Items listed in a dataset:
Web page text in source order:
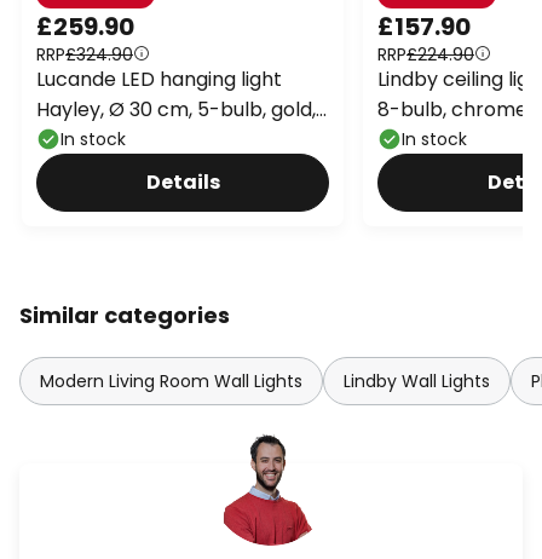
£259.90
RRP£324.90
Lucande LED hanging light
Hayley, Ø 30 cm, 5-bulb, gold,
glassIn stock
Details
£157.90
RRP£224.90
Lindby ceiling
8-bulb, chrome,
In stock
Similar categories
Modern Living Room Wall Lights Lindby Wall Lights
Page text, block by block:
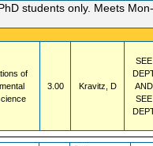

• **Requirement**: A faithful copy of all the data above, without its pictures, is the expected result.

• **Solution**:
Web page text in source order:
£259.90
RRP£324.90
Lucande LED hanging light
Hayley, Ø 30 cm, 5-bulb, gold,
glassIn stock
Details
£157.90
RRP£224.90
Lindby ceiling
8-bulb, chrome,
In stock
Similar categories
Modern Living Room Wall Lights Lindby Wall Lights
Page text, block by block:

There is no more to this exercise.